All of this cheap stuff must just show up from a wormhole or something...

The garment factory in Bangladesh where a weekend fire killed at least 112 people had been making clothes for Wal-Mart without the giant U.S. retailer's knowledge, Wal-Mart said.
Wal-Mart said the Tazreen Fashions Ltd. factory was no longer authorized to produce merchandise for Wal-Mart but that a supplier subcontracted work to it "in direct violation of our policies."
"Today, we have terminated the relationship with that supplier," America's biggest retailer said in a statement Monday. "The fact that this occurred is extremely troubling to us, and we will continue to work across the apparel industry to improve fire safety education and training in Bangladesh."
HuffPo goes into the deep parts of this sad story. It seems some of us are in the dawn of the current century, and many more of us are at the dawn of the previous century:
The Triangle Shirtwaist Factory fire in New York City on March 25, 1911, was the deadliest industrial disaster in the history of the city of New York and resulted in the fourth highest loss of life from an industrial accident in U.S. history. It was also the second deadliest disaster in New York City – after the burning of the General Slocum on June 15, 1904 – until the destruction of the World Trade Center 90 years later. The fire caused the deaths of 146 garment workers, who died from the fire, smoke inhalation, or falling or jumping to their deaths. Most of the victims were recent Jewish and Italian immigrant women aged sixteen to twenty-three; of the victims whose ages are known, the oldest victim was Providenza Panno at 48, and the youngest was 11-year-old Mary Goldstein.

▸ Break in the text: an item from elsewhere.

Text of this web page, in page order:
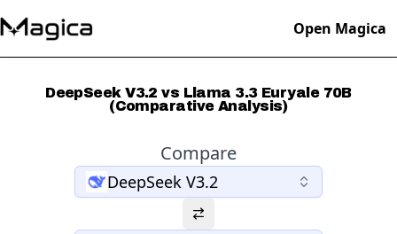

That was then; this is now:

Survivors told how panicked staff, mostly women, desperately tried to escape the factory, which the owner said made clothes for international brands including Dutch chain C&A and the Hong Kong-based Li & Fung company.

"There were more than 1,000 workers trapped in the factory," one worker who gave her name only as Romesa, 42, told local media from her hospital bed.

"I jumped from a window on the fourth floor and found myself on the third-storey roof of another building. Several people fell out of the window and died."